### WORK INSTRUCTIONS
From the line that contains "offer future opportunities" to the last line of the entries, write each line out exactly; include both ends and nothing else.

Records from a dataset
+ + + +
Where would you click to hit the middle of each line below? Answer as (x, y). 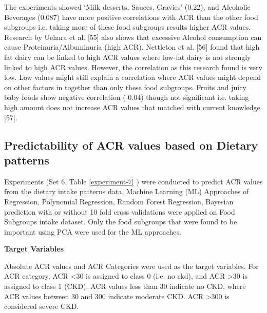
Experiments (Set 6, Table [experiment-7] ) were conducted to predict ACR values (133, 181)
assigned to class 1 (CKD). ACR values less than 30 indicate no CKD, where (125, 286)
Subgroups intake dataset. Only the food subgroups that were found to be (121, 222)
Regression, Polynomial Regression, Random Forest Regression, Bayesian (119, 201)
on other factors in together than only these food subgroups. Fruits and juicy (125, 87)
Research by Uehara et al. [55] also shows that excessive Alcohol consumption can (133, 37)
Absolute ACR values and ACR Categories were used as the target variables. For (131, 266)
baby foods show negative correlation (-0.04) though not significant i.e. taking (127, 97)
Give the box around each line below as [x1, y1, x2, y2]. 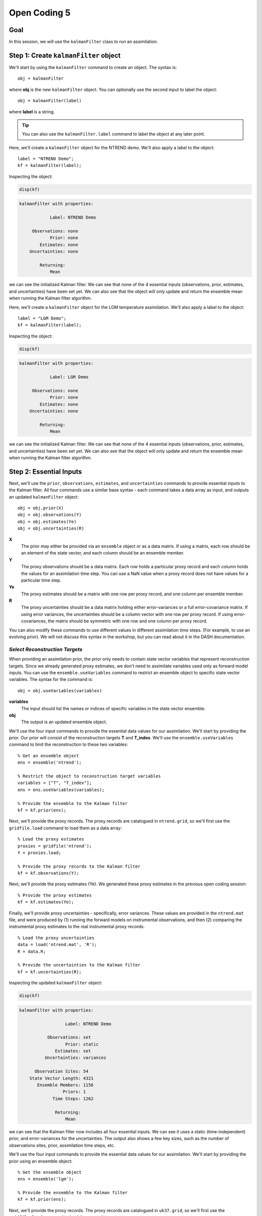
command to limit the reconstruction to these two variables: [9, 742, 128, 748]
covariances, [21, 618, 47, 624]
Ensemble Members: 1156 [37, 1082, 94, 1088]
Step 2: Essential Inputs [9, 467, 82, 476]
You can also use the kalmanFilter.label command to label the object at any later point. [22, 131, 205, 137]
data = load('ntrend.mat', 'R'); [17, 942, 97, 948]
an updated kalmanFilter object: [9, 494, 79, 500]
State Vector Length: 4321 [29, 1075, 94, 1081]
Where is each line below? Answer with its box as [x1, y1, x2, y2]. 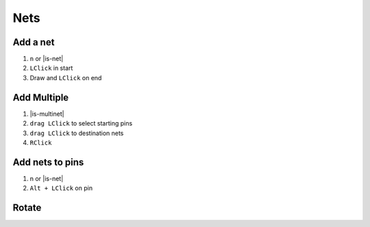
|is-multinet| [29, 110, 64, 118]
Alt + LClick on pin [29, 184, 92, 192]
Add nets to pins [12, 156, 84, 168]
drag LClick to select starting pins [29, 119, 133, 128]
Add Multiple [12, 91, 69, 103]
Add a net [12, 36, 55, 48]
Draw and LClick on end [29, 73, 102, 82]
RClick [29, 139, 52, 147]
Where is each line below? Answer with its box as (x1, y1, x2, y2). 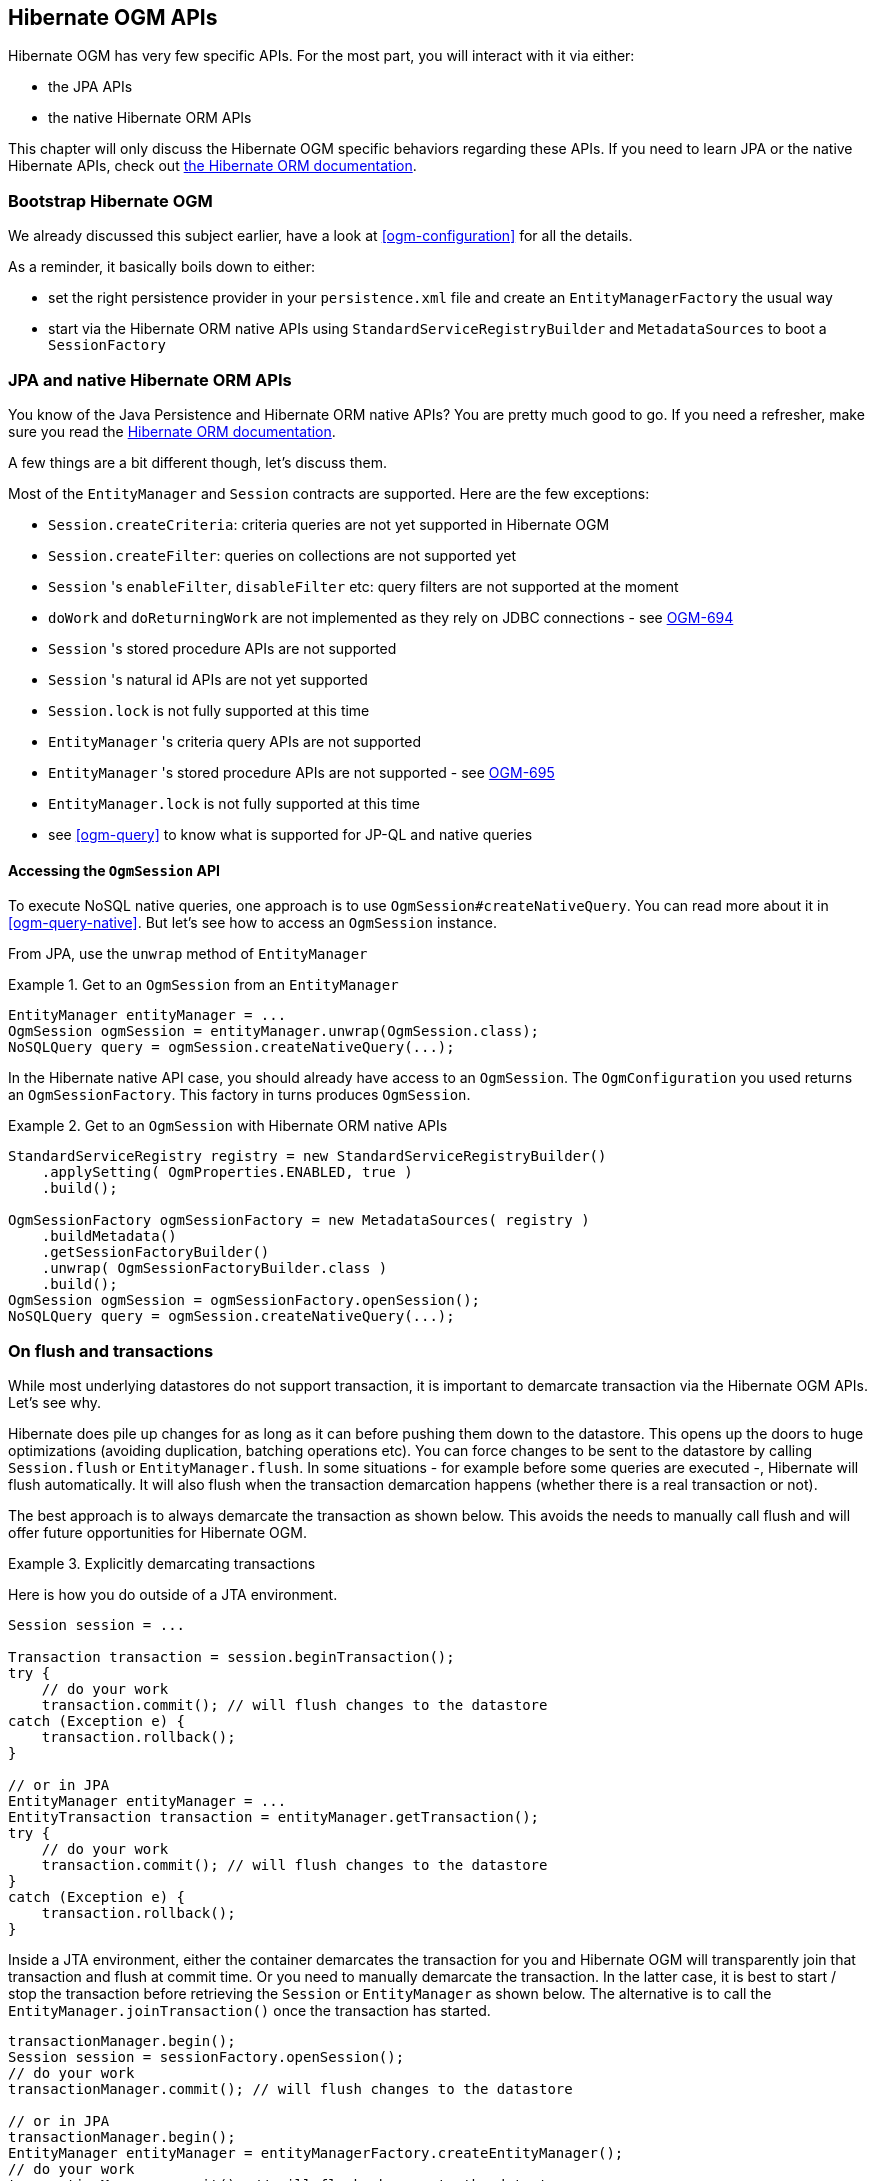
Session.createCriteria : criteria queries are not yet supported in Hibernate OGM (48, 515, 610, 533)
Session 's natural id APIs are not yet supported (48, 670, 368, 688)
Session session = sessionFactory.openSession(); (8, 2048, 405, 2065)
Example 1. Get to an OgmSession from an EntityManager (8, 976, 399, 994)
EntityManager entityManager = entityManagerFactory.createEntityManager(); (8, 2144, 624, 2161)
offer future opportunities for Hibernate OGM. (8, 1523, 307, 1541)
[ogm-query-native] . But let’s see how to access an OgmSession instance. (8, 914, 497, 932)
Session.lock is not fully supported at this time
+ + + +
### WRITTEN SOLUTION
offer future opportunities for Hibernate OGM. (8, 1523, 307, 1541)
[ogm-query-native] . But let’s see how to access an OgmSession instance. (8, 914, 497, 932)
Session.lock is not fully supported at this time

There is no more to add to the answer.